Even with a proper understanding of the value of cold calls, many companies make mistakes that negate all efforts. These mistakes turn a potentially valuable channel of customer acquisition into a meaningless waste of resources.

One of the most common mistakes is setting unrealistic or too vague cold calling objectives. When a manager says, “We need more sales from cold calls,” without specifying concrete numbers or deadlines, employees don’t understand what to strive for. On the other hand, the requirement to “close two deals from every ten calls” may be completely unattainable in your niche.

The second common mistake is ignoring customer objections as a source of information. When managers hear “we’re not interested” or “we already have a supplier,” they often just end the conversation, instead of using these objections to deepen the dialogue. For example, the question “what exactly doesn’t interest you in our offer?” can open new possibilities for conversation.

The third common mistake is incorrect evaluation of effectiveness. Many companies evaluate the success of cold calls only by the end result (the deal), ignoring intermediate steps. This leads to disappointment and abandonment of a channel that could work with proper evaluation and setup.

The “one size fits all” error is also frequently encountered – using the same script and approach for all clients, regardless of their specifics. Each segment of the target audience requires its own approach, taking into account the characteristics and pain points of those particular clients.

Finally, many managers make the mistake of rushing into presenting a solution without first identifying the client’s needs. This leads to the presentation missing the mark, and the client predictably loses interest.

Overcoming these mistakes requires a systematic approach: clear goal setting, regular training, results analysis, and continuous improvement of processes. Only this way can cold calls become a reliable source of new clients and sales. To develop your team’s skills, it’s worth considering cold calling training, which will help avoid most of the errors listed.

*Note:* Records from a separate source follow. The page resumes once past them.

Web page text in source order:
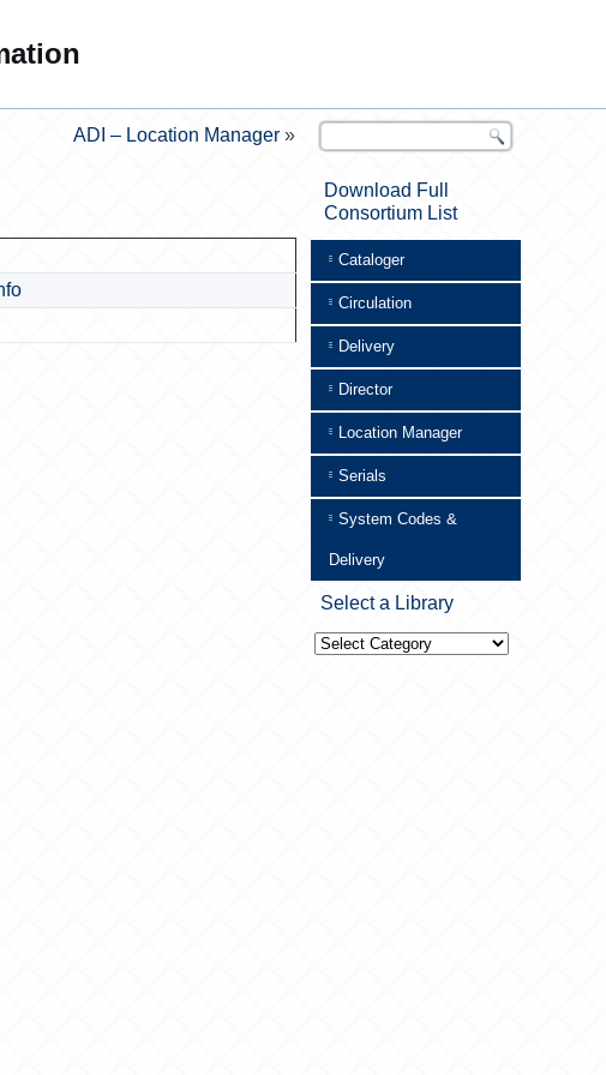
ADI – Location Manager »
Download Full
Consortium List
Cataloger
Circulation
Delivery
Director
Location Manager
Serials
System Codes &
Delivery
Select a Library
Select
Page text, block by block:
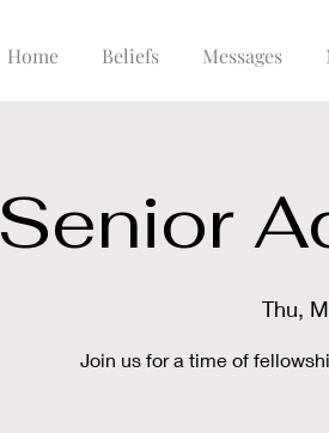
Home Beliefs Messages
Senior
Thu,
Join us for a time of

Cold Call Conversion: What It Is and How to Calculate It

Conversion is perhaps the most important parameter for evaluating the effectiveness of cold calls. But to properly use this indicator, you need to understand what it measures and how to calculate it correctly at each stage.

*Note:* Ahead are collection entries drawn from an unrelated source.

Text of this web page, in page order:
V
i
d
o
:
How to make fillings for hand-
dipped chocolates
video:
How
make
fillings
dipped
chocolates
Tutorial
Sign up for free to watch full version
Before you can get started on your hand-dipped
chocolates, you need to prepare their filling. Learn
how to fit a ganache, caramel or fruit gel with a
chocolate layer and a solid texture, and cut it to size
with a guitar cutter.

The first important indicator is the conversion of calls to connections. It’s calculated using the formula: (number of connections ÷ total number of calls) × 100%. This indicator is influenced by many factors: the quality of the contact base, the time of the call (it’s easier to get through at certain hours), spam filter settings on clients’ phones, and even how your number appears. The average for the B2B segment is 20-30%, although in some niches it may be significantly lower.

The second stage is the conversion of connections to meaningful conversations. This is the percentage of cases where the person didn’t hang up in the first 5-10 seconds, but listened to your offer and answered several questions. Formula: (number of conversations ÷ number of connections) × 100%. A good indicator is 40-50%.

The third and perhaps most important stage is the conversion of conversations to the next step: sending a commercial proposal, scheduling a meeting, or product demonstration. Formula: (number of agreements to the next step ÷ number of conversations) × 100%. Depending on the complexity of the product, this indicator can vary from 5% to 30%.

Finally, cold call conversion to deals. This is the final indicator, reflecting how many of the initial calls ultimately led to a sale. Formula: (number of deals ÷ total number of calls) × 100%. A typical indicator for B2B is 1-5%, for B2C it may be higher.

It’s important to understand that the “average conversion rate for cold calls” is a dangerous benchmark. This indicator strongly depends on many factors: niche, average check, product complexity, seasonality, economic situation. Orienting to the “market average” is like treating the “average temperature in the hospital.”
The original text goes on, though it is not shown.